State v. Shreeve

202 P.3d 231, 225 Or. App. 656, 2009 Ore. App. LEXIS 68
CourtCourt of Appeals of Oregon
DecidedFebruary 11, 2009
Docket0101062CR; A124399
StatusPublished
Cited by1 cases

This text of 202 P.3d 231 (State v. Shreeve) is published on Counsel Stack Legal Research, covering Court of Appeals of Oregon primary law. Counsel Stack provides free access to over 12 million legal documents including statutes, case law, regulations, and constitutions.

Bluebook
State v. Shreeve, 202 P.3d 231, 225 Or. App. 656, 2009 Ore. App. LEXIS 68 (Or. Ct. App. 2009).

Opinion

*658 ORTEGA, J.

Defendant appeals a judgment of conviction for first-degree assault, ORS 163.185, and three counts of first-degree criminal mistreatment, ORS 163.205, of his infant daughter, M. Defendant contends that the trial court erred in allowing the state to introduce evidence of uncharged misconduct toward R, his infant daughter from a prior relationship, some 17 years earlier. 1 We affirm.

Except as noted, defendant does not dispute the admissibility of the evidence showing the following facts. Defendant and Nelsen are the parents of M. They and Nelsen’s other two children all lived together. Defendant and Nelsen were the only adults who provided care for M for the first eight weeks of her life, the time period at issue here.

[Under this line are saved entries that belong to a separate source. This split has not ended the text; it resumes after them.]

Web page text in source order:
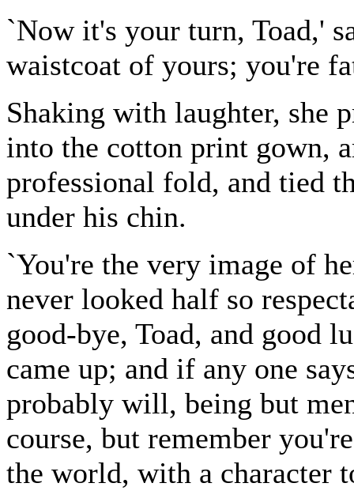
`Now it's your turn, Toad,'
waistcoat of yours; you're
Shaking with laughter, she
into the cotton print gown,
professional fold, and tied
under his chin.
`You're the very image of
never looked half so
good-bye, Toad, and good
came up; and if any one
probably will, being but
course, but remember
the world, with a character
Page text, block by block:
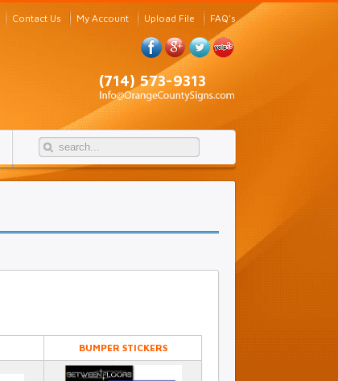
Contact Us My Account Upload File FAQ's
(714) 573-9313
BUMPER STICKERS
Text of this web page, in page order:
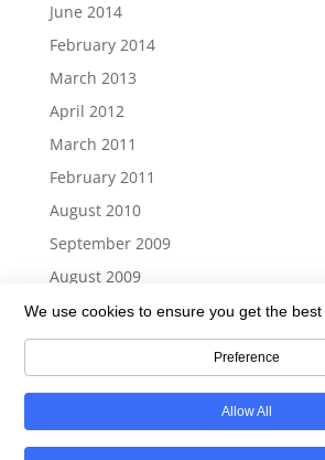
June 2014
February 2014
March 2013
April 2012
March 2011
February 2011
August 2010
September 2009
August 2009
We use cookies to ensure you get the
Preference
Allow All
Return To Top
Copyright © 2006-2026 - 21st Century
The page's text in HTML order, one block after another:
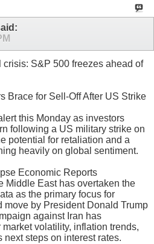
crisis: S&P 500 freezes ahead of
Brace for Sell-Off After US Strike
this Monday as investors
following a US military strike on
potential for retaliation and a
heavily on global sentiment.
Economic Reports
Middle East has overtaken the
as the primary focus for
move by President Donald Trump
against Iran has
volatility, inflation trends,
steps on interest rates.
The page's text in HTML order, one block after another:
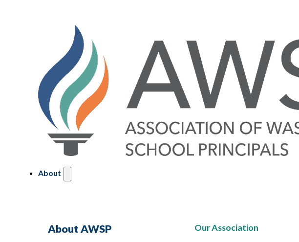
About
About AWSP Our Association
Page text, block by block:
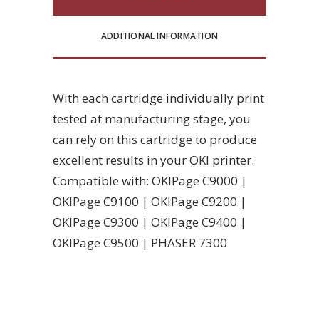
ADDITIONAL INFORMATION
With each cartridge individually print
tested at manufacturing stage, you
can rely on this cartridge to produce
excellent results in your OKI printer.
Compatible with: OKIPage C9000 |
OKIPage C9100 | OKIPage C9200 |
OKIPage C9300 | OKIPage C9400 |
OKIPage C9500 | PHASER 7300
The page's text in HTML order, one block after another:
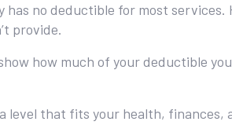
no deductible for most
provide.
how much of your deductible
that fits your health, finances,
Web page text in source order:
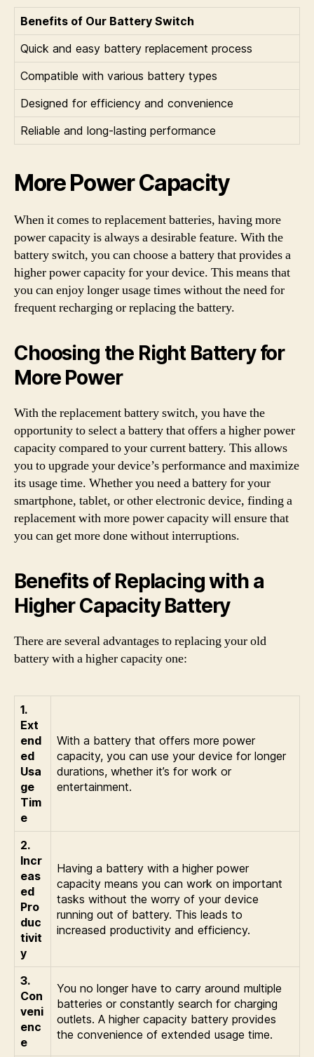
Benefits of Our Battery Switch
Quick and easy battery replacement process
Compatible with various battery types
Designed for efficiency and convenience
Reliable and long-lasting performance
More Power Capacity
When it comes to replacement batteries, having more
power capacity is always a desirable feature. With the
battery switch, you can choose a battery that provides a
higher power capacity for your device. This means that
you can enjoy longer usage times without the need for
frequent recharging or replacing the battery.
Choosing the Right Battery for
More Power
With the replacement battery switch, you have the
opportunity to select a battery that offers a higher power
capacity compared to your current battery. This allows
you to upgrade your device’s performance and maximize
its usage time. Whether you need a battery for your
smartphone, tablet, or other electronic device, finding a
replacement with more power capacity will ensure that
you can get more done without interruptions.
Benefits of Replacing with a
Higher Capacity Battery
There are several advantages to replacing your old
battery with a higher capacity one:
1.
Ext
end
ed
Usa
ge
Tim
e
With a battery that offers more power
capacity, you can use your device for longer
durations, whether it’s for work or
entertainment.
2.
Incr
eas
ed
Pro
duc
tivit
y
Having a battery with a higher power
capacity means you can work on important
tasks without the worry of your device
running out of battery. This leads to
increased productivity and efficiency.
3.
Con
veni
enc
e
You no longer have to carry around multiple
batteries or constantly search for charging
outlets. A higher capacity battery provides
the convenience of extended usage time.
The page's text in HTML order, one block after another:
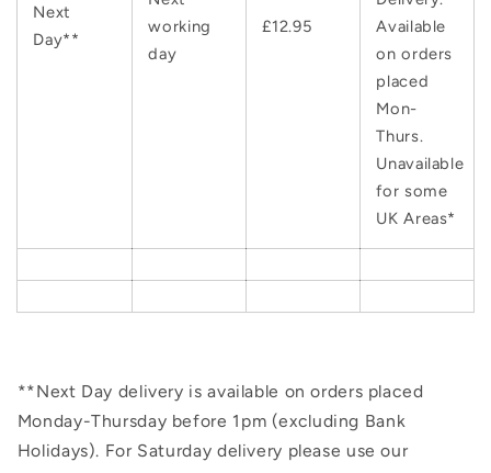
Next
Day**
working
day
£12.95
Available
on orders
placed
Mon-
Thurs.
Unavailable
for some
UK Areas*
**Next Day delivery is available on orders placed
Monday-Thursday before 1pm (excluding Bank
Holidays). For Saturday delivery please use our
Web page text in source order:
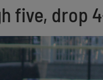
five, drop
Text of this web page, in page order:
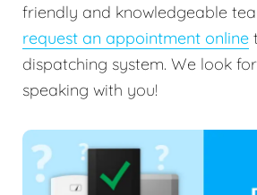
friendly and knowledgeable
request an appointment online
dispatching system. We look
speaking with you!
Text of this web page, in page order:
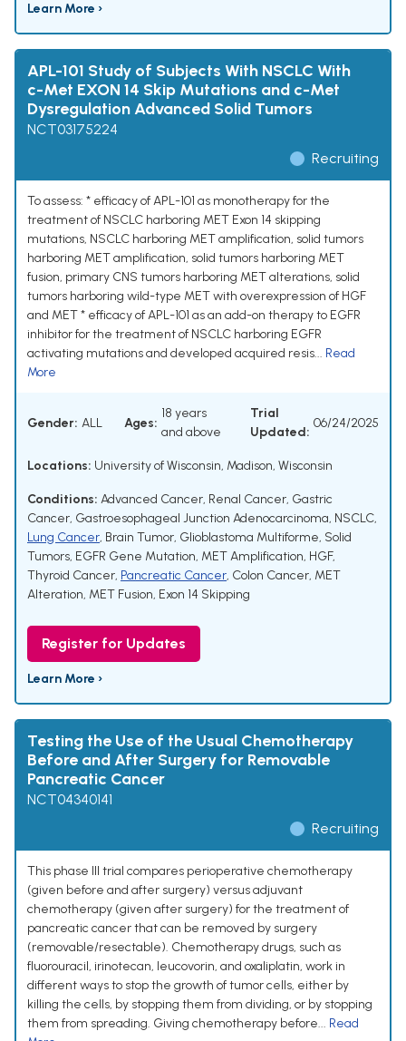
Learn More ›
APL-101 Study of Subjects With NSCLC With
c-Met EXON 14 Skip Mutations and c-Met
Dysregulation Advanced Solid Tumors
NCT03175224
Recruiting
To assess: * efficacy of APL-101 as monotherapy for the
treatment of NSCLC harboring MET Exon 14 skipping
mutations, NSCLC harboring MET amplification, solid tumors
harboring MET amplification, solid tumors harboring MET
fusion, primary CNS tumors harboring MET alterations, solid
tumors harboring wild-type MET with overexpression of HGF
and MET * efficacy of APL-101 as an add-on therapy to EGFR
inhibitor for the treatment of NSCLC harboring EGFR
activating mutations and developed acquired resis... Read
More
Gender: ALL Ages:
18 years
and above
Trial
Updated:
06/24/2025
Locations: University of Wisconsin, Madison, Wisconsin
Conditions: Advanced Cancer, Renal Cancer, Gastric
Cancer, Gastroesophageal Junction Adenocarcinoma, NSCLC,
Lung Cancer, Brain Tumor, Glioblastoma Multiforme, Solid
Tumors, EGFR Gene Mutation, MET Amplification, HGF,
Thyroid Cancer, Pancreatic Cancer, Colon Cancer, MET
Alteration, MET Fusion, Exon 14 Skipping
Register for Updates
Learn More ›
Testing the Use of the Usual Chemotherapy
Before and After Surgery for Removable
Pancreatic Cancer
NCT04340141
Recruiting
This phase III trial compares perioperative chemotherapy
(given before and after surgery) versus adjuvant
chemotherapy (given after surgery) for the treatment of
pancreatic cancer that can be removed by surgery
(removable/resectable). Chemotherapy drugs, such as
fluorouracil, irinotecan, leucovorin, and oxaliplatin, work in
different ways to stop the growth of tumor cells, either by
killing the cells, by stopping them from dividing, or by stopping
them from spreading. Giving chemotherapy before... Read
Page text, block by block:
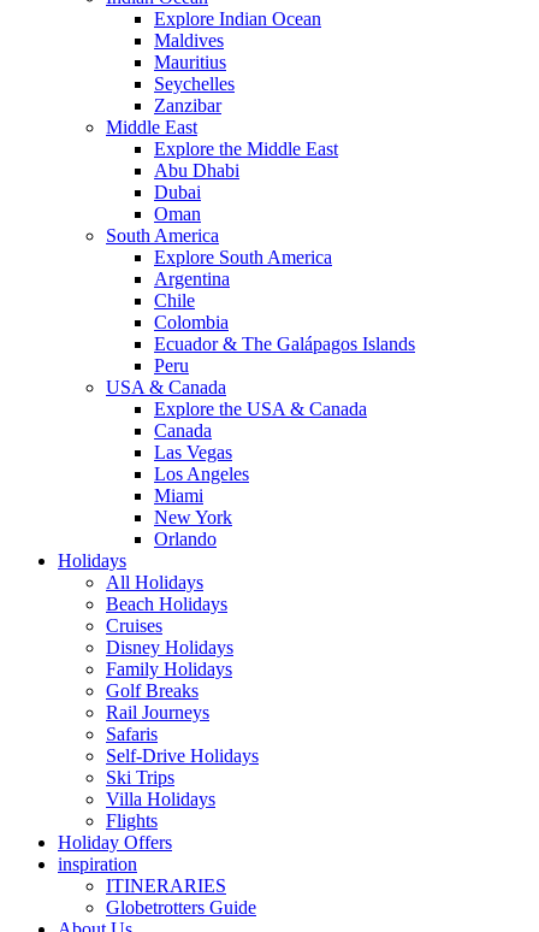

Defendant was alone with M for short periods while Nelsen was otherwise occupied. Nelsen began to notice marks and bruises on M and would point most of them out to defendant. The injuries included a square mark of skin missing on M’s hand; dark, triangular bruises on her arm; swelling on her head; a long, thin bruise on her bottom; and bruises on her face below her eyebrow and on her cheek. At one point, M held her leg in a way that suggested it was injured, and she cried almost nonstop for two days. M also threw up and sometimes blood came up.

Nelsen began to suspect that defendant was abusing M and became concerned about leaving M in his care. Despite her concerns, Nelsen did not call child protective services (CPS), because she had not actually seen defendant abuse M and was afraid that CPS would take her children from her. Instead, she began taking M with her when she went to her sons’ school bus stop and having the children sleep with her in the bedroom, while defendant stayed in the living room.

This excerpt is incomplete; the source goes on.